With its brick facade and colorful hallways, Kirkwood Family Medicine isn’t what Ava Mosley was used to when taking her four children to a Grady Health System clinic.
She doesn’t have to park far away and trek up a hill with her 5-year-old son to get there. It’s smaller and less noisy than the aging clinic it replaced.
“[It’s] a whole lot nicer,” she said.
The new facility is key in a larger effort by Grady -- which runs the state’s largest safety net hospital -- to transform its image from a place that treats only uninsured patients and trauma victims into a go-to option for primary care. It's also part of a trend aimed at lowering costs by better coordinating patient care.
Patients make appointments instead of just walking in; nurses call individuals after visits to follow up. Expanded services, including X-rays and an attached pharmacy, save people from having to drive to another location.
Designed like a private doctor’s office, the center is part of a major, new push to attract insured patients, who may not typically visit one of its clinics. Grady spends more than $200 million each year caring for the poor and uninsured.
“Once you get a patient into our system, they realize many of the perceptions were untrue,” said spokesman Matt Gove.
It also reflects a larger attempt nationwide to curb rising health care costs by better coordinating care and diagnosing diseases early -- keeping patients healthier and reducing costly emergency room visits and avoidable hospitalizations.
The patient-centered medical home concept emphasizes preventive care and better communication between primary care doctors and specialists. The new health care law has helped fuel the trend by encouraging the idea of paying providers based on overall quality of care, versus a fee for every test or procedure.
Safety net hospitals across the country are moving toward a patient-focused model, said Dr. Bruce Siegel, CEO of the National Association of Public Hospitals and Health Systems. Health care is increasingly expensive, in part, because it’s become so fragmented with people bouncing between clinics and doctors, Siegel said.
“No one reminds them to take their medications,” he said. “They don’t know who to turn to when they’re not feeling well, so they end up in the hospital.”
If safety net facilities can save money, it's a win for taxpayers, Siegel said.
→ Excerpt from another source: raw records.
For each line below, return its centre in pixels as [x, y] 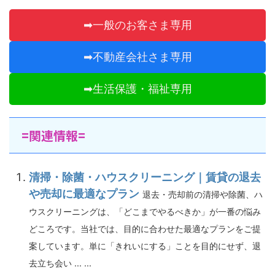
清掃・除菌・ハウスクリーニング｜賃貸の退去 [145, 177]
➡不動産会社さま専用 [137, 57]
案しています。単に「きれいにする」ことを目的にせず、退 [145, 246]
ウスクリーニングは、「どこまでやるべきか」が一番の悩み [145, 211]
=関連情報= [53, 135]
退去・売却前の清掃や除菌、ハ [203, 194]
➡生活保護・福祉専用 [137, 89]
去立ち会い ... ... [60, 263]
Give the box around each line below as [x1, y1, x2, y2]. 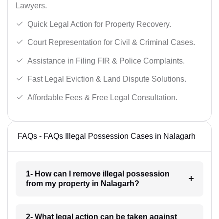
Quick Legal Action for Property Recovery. [27, 20, 171, 28]
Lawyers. [16, 1, 47, 10]
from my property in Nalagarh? [25, 179, 139, 188]
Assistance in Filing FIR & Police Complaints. [27, 56, 185, 65]
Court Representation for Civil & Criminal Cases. [27, 38, 195, 47]
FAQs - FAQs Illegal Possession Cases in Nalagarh [18, 131, 196, 140]
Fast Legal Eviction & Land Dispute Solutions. [27, 75, 186, 84]
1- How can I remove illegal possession [25, 169, 170, 178]
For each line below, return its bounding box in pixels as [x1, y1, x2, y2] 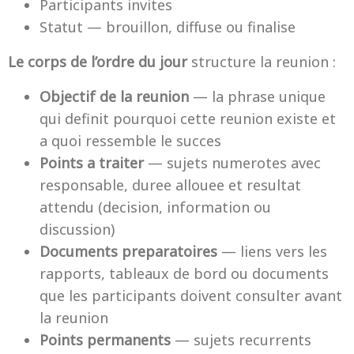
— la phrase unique [189, 87, 326, 106]
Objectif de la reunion [40, 87, 189, 106]
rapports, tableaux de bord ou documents [40, 264, 329, 283]
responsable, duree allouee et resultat [40, 175, 301, 194]
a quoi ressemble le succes [40, 131, 221, 150]
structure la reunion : [187, 52, 336, 71]
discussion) [40, 220, 115, 239]
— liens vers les [217, 242, 327, 261]
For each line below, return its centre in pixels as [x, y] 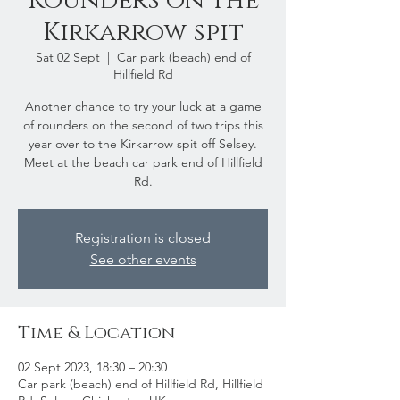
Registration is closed [143, 238]
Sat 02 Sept [67, 57]
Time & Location [96, 333]
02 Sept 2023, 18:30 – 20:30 [92, 367]
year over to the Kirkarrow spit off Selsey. [143, 144]
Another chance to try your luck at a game [143, 106]
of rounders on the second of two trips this [143, 125]
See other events [143, 259]
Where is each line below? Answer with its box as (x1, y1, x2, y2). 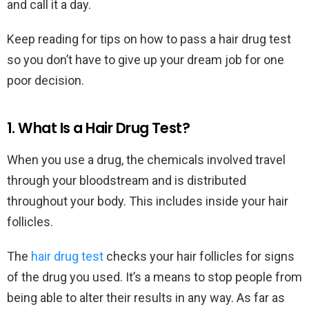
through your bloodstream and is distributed (7, 173, 246, 188)
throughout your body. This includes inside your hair (7, 194, 288, 209)
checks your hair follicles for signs (103, 249, 295, 264)
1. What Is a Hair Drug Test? (7, 118, 190, 139)
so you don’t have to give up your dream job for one (7, 52, 284, 68)
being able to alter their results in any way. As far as (7, 290, 285, 306)
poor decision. (7, 73, 84, 88)
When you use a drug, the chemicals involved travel (7, 152, 286, 168)
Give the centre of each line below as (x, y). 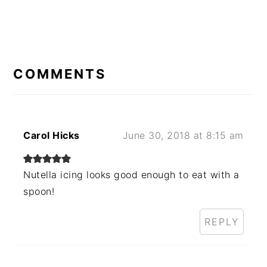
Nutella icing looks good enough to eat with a (131, 175)
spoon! (39, 192)
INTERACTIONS (81, 66)
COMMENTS (60, 74)
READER (49, 47)
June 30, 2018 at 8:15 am (183, 136)
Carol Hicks (52, 136)
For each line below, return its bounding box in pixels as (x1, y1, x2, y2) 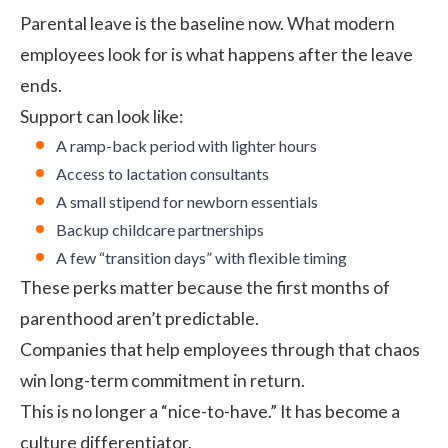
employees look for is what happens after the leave (20, 43, 413, 65)
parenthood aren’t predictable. (20, 307, 259, 329)
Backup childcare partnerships (56, 219, 264, 239)
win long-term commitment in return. (20, 369, 305, 391)
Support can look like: (20, 105, 183, 127)
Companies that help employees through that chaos (20, 338, 420, 360)
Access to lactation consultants (56, 163, 269, 183)
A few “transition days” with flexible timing (56, 247, 347, 267)

Many are also trying to attract more insured patients by growing new lines of business, such as cardiac care, he said, adding that the more competitive they become, the less they have to depend on the government.
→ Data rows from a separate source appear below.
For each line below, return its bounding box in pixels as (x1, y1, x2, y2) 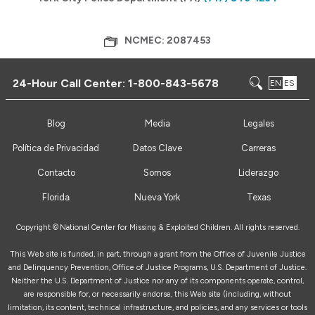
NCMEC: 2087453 (124, 34, 211, 47)
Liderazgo (238, 167, 279, 179)
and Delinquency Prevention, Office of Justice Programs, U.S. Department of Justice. (8, 263, 307, 273)
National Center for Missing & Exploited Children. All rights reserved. (59, 223, 300, 233)
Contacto (37, 167, 75, 179)
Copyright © (15, 223, 58, 233)
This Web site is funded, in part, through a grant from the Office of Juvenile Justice (9, 250, 306, 259)
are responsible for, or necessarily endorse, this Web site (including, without (24, 290, 291, 300)
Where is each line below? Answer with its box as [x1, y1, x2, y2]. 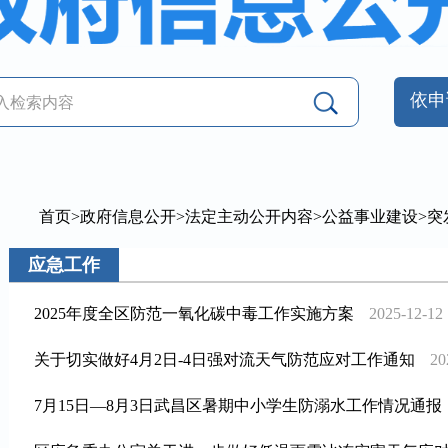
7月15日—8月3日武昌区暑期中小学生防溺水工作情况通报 [34, 397, 442, 415]
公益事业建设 [322, 208, 418, 226]
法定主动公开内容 [185, 208, 313, 226]
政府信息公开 [80, 208, 176, 226]
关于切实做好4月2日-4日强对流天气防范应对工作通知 [34, 351, 415, 369]
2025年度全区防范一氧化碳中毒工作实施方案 [34, 305, 354, 323]
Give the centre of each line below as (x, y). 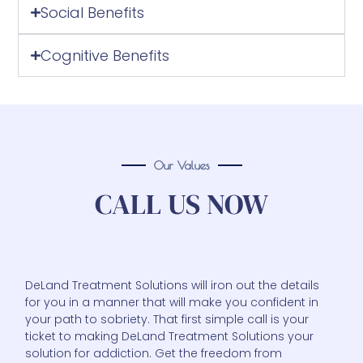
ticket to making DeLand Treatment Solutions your (170, 336)
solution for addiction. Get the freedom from (154, 353)
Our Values (181, 166)
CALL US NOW (181, 205)
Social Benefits (92, 12)
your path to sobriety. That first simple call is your (167, 319)
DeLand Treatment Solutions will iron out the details (173, 285)
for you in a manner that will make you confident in (172, 302)

For Grady, all of its neighborhood clinics will ideally look like Kirkwood one day, Gove said. It now has six clinics, following the closure of two facilities last month.
Situated east of downtown Atlanta, the 14,000-square-foot, roughly $1.3 million center replaced nearby DeKalb Grady Neighborhood Health Center, which had 21,000-plus patient visits last year.
A medical home is about better access for patients, which was a hurdle at DeKalb Grady, said Kirkwood medical director Karen Duncan. People had to walk up a big hill to get there and just wouldn’t come in bad weather, she said. The Kirkwood clinic is in a shopping center, with plenty of parking.
It also has more services in one location, including a full-service lab, eye exam rooms and a cardiac specialist who visits regularly. With the clinic's room to expand, Duncan said she's going into the community to learn what services neighbors want. Podiatry or urgent care may be options, but it’s about what people need, she said. The center also has a partnership with Peachtree Hope Charter School in the same complex.
“Grady sites have always been in the community but not part of the community," she said.